多日不见,两人之间忽然添了一种微妙的陌生感。
他似在犹豫,沉吟一刻,才说:“有一桩很重要的生意,我后天要去一趟欧洲,估计春节后才能回来。”
“没事,公事重要。”苏念勉强微笑,试着问他:“元宵节能回来吗?”
“现在还不知道。”容琛的目光始终不与她对视,而是看着窗外,问:“近期有没有什么想买的?”
“没有。”
容琛想了想,“还是去车行挑一辆你喜欢的车吧,每天挤地铁总是不方便。车行我已经打了招呼,会有专人接待你。”
苏念很快拒绝:“不用送我这些。”
他像是很疲惫的样子:“对不起,除了这些,我不知道还能给你什么。

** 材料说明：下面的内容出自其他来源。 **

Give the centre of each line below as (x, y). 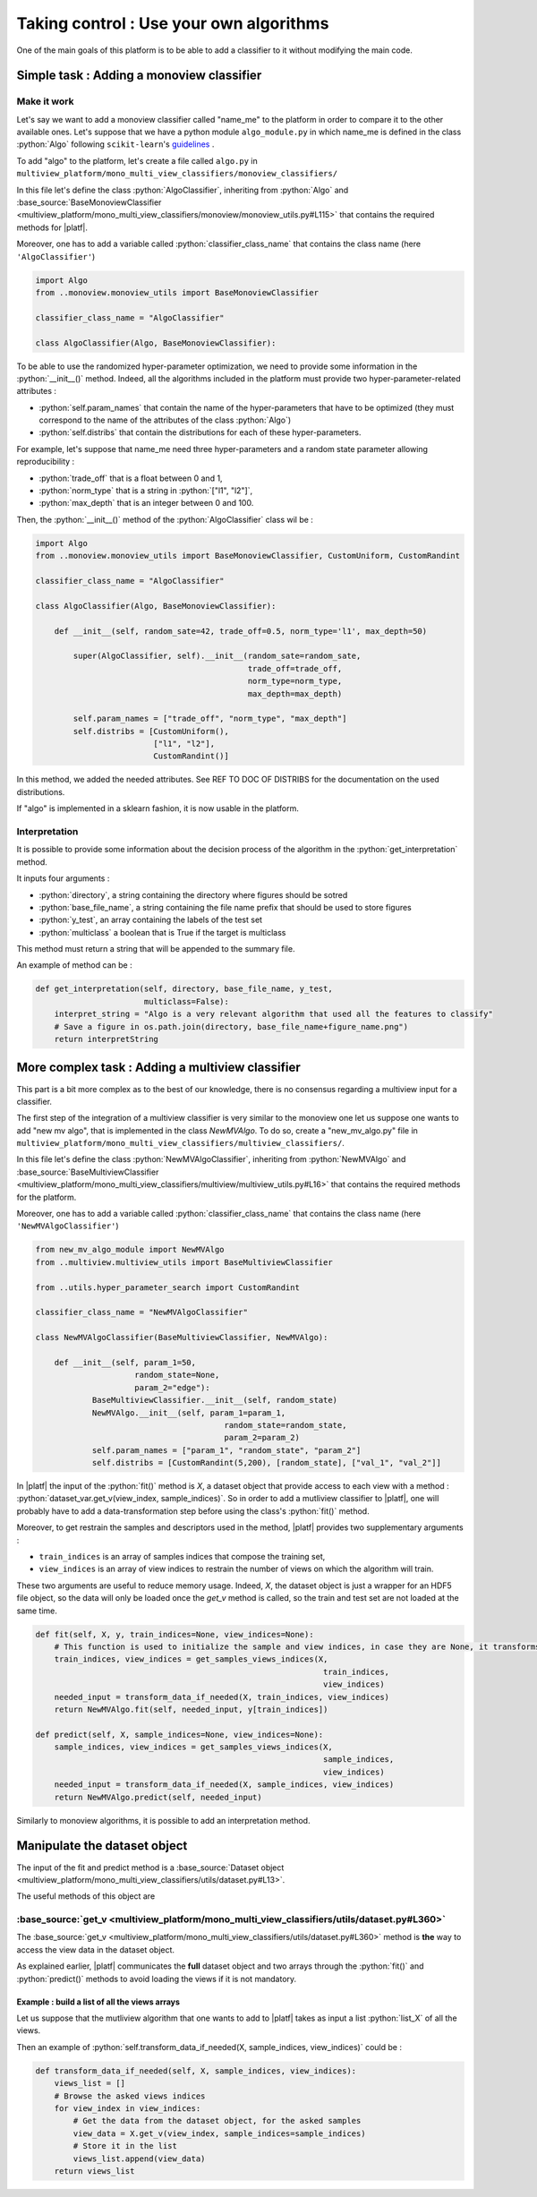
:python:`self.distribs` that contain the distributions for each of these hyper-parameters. (200, 432)
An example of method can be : (75, 965)
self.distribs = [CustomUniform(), (151, 731)
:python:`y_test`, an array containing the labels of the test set (151, 920)
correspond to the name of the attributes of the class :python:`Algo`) (165, 420)
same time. (37, 1611)
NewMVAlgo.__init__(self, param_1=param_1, (189, 1413)
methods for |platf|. (52, 227)
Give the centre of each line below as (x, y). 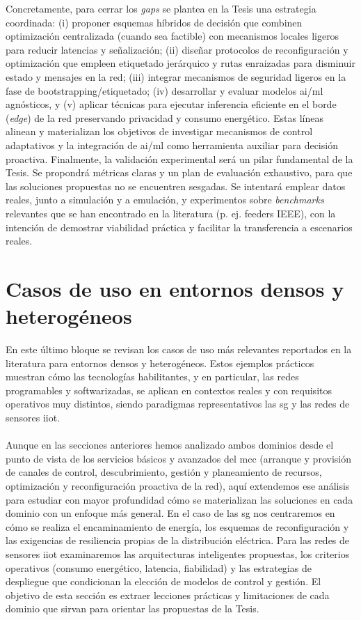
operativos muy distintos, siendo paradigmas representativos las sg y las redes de (178, 404)
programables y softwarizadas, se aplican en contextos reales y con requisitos (169, 390)
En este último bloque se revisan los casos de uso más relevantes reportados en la (179, 349)
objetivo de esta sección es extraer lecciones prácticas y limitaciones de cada (168, 595)
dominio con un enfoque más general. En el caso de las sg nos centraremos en (170, 513)
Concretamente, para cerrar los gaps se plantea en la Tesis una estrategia (161, 8)
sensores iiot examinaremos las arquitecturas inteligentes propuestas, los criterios (178, 553)
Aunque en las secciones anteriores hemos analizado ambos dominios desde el (170, 445)
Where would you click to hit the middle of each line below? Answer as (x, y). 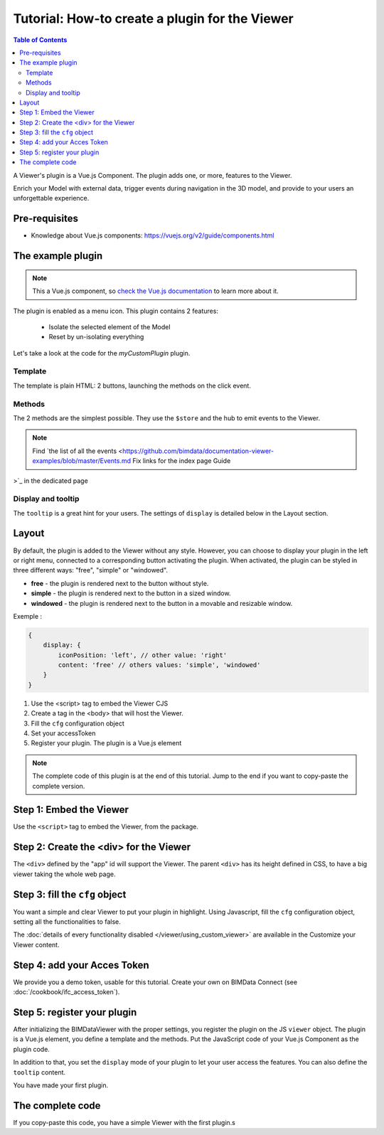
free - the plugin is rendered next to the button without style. (120, 583)
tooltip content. (39, 1072)
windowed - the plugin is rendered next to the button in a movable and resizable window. (162, 603)
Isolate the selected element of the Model (110, 326)
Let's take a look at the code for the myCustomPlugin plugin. (102, 353)
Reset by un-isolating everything (96, 337)
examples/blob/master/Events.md (82, 461)
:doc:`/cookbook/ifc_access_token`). (66, 992)
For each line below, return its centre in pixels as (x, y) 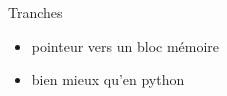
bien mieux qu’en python (108, 79)
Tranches (35, 12)
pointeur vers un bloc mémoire (125, 45)
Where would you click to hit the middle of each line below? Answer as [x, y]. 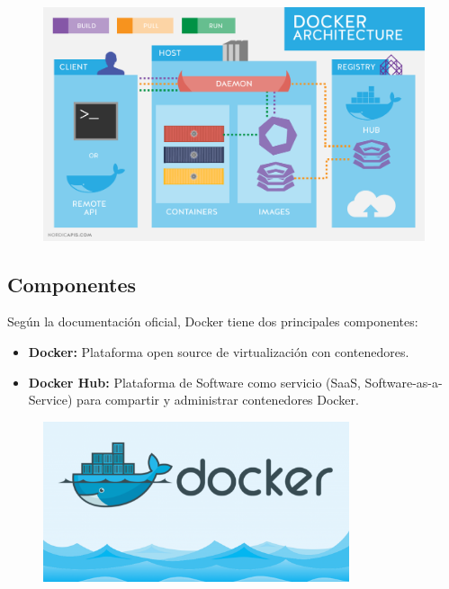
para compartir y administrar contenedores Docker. [218, 400]
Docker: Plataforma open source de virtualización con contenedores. [219, 352]
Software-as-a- [404, 382]
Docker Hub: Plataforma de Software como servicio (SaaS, [194, 382]
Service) [50, 400]
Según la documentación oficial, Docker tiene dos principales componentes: [213, 321]
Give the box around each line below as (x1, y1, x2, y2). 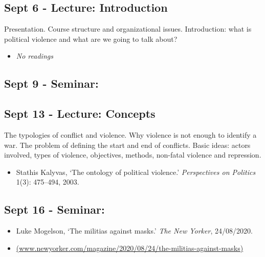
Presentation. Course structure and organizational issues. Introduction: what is (4, 23, 252, 34)
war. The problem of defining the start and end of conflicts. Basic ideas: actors (4, 139, 251, 150)
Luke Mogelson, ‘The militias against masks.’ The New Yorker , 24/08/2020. (16, 225, 253, 236)
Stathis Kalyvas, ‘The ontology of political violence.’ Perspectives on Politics (16, 166, 256, 177)
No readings (16, 50, 53, 61)
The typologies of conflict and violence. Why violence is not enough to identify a (4, 129, 257, 140)
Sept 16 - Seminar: (4, 201, 105, 217)
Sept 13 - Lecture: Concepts (4, 106, 156, 121)
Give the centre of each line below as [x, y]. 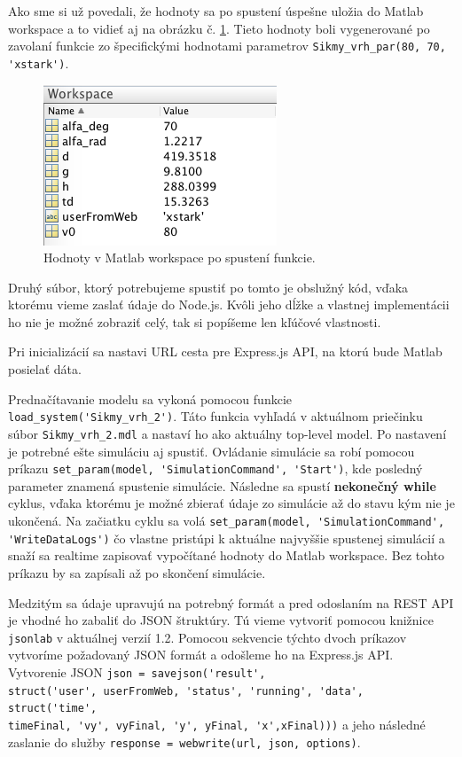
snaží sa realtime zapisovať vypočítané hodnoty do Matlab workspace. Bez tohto [227, 555]
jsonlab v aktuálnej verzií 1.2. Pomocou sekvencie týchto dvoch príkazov [208, 637]
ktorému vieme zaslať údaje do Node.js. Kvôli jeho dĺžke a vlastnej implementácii [229, 304]
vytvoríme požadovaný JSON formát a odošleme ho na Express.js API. [201, 655]
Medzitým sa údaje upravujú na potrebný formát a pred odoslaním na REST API [231, 602]
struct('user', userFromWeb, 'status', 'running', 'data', [186, 691]
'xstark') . [39, 62]
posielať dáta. [45, 369]
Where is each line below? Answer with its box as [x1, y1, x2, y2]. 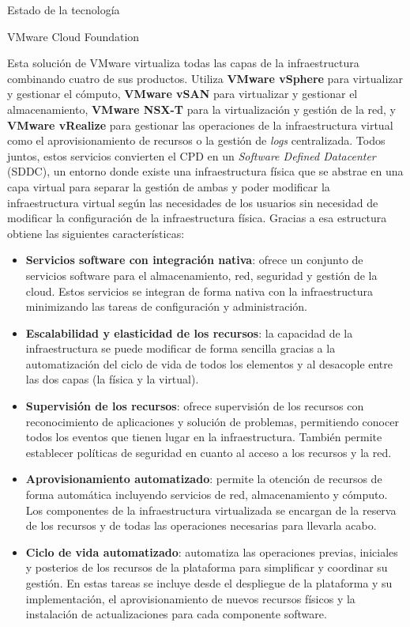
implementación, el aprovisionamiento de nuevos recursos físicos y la [25, 590, 355, 606]
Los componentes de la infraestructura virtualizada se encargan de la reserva [25, 501, 397, 518]
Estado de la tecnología [7, 2, 120, 17]
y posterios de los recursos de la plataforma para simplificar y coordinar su [25, 559, 388, 576]
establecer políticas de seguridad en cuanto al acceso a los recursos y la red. [25, 444, 392, 460]
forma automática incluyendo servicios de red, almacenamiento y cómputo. [25, 486, 388, 503]
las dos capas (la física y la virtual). [25, 371, 199, 387]
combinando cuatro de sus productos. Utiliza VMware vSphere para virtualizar [7, 70, 404, 86]
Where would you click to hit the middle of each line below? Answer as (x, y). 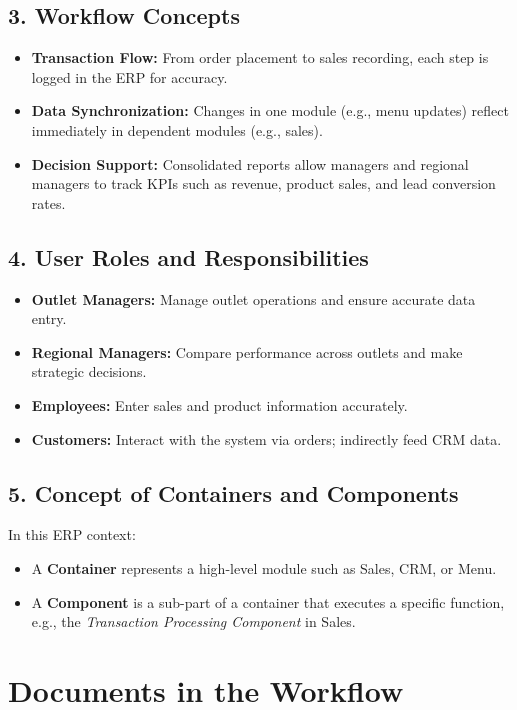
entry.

”
苏念的心渐渐凉了下去,隐隐明白了他今天忽然来见自己的原因。
半个月毫无音讯的等待,半个月被冷落的委屈……所有积压的情绪瞬间向头顶涨去,让她晕眩:“我只想知道,到底是发生什么了?为什么这段时间你一直对我避而不见?是有什么误会?还是,因为方良姿?”
方良姿的存在,始终是她心中的一根刺。
“苏念,不是你想的那样的,你别乱想。”容琛很冷静。
“那应该是怎样?”苏念努力心平气和。
他身体微微一僵,最后只将双手交握,指节暗暗收紧。似乎过了很长时间,他才说:“苏念,我想,我们还是先分开一下。”
一瞬间,苏念仿佛被人兜头泼了一盆冰水。
哪怕是最简单的分手,也应该有个理由,比如“我们不合适”,或者是“我累了”。
可他只是一句“先分开一下”。
“为什么?难道你以前为我做过的事都是假的?你至少应该给我一个理由。”她眼眶里滑落出泪,却很快忍住。
他伸过手,似乎想替她擦泪,但最终克制着收回手。
前座开车的谢宇接了个电话,小声请示:“容先生,方先生和方小姐他们已经到了,我们现在是不是去酒店与他们会合?”
“回复他们,我们十五分钟后到。”容琛瞬间恢复到工作中的果断状态,侧过头,平静道:“你先上去吧,我还有事,后天你不用来送我了。”
“你今天来见我,跟我说了这些话,然后我们是不是就算是散了?”苏念的声音轻飘飘的,像是生了一场大病。
面前的男人眼神沉静,再次以沉默来回答她。
苏念了然,含着眼泪笑了笑,再没说什么。
自尊心不允许她再露出半分懦弱,拉开车门,她挺直背脊走了出去。
她没有回头,他没有挽留。
幻影随之很快启动,汇入道路上拥挤的车流。
苏念捂住脸,看着幻影渐渐消失在她视线,强忍的眼泪终于滚落。
一年前这个时候,易哲南跟她提离婚,没想到今年这个时候,竟然又要再来一次。
原来有些事,来得快,走得更快。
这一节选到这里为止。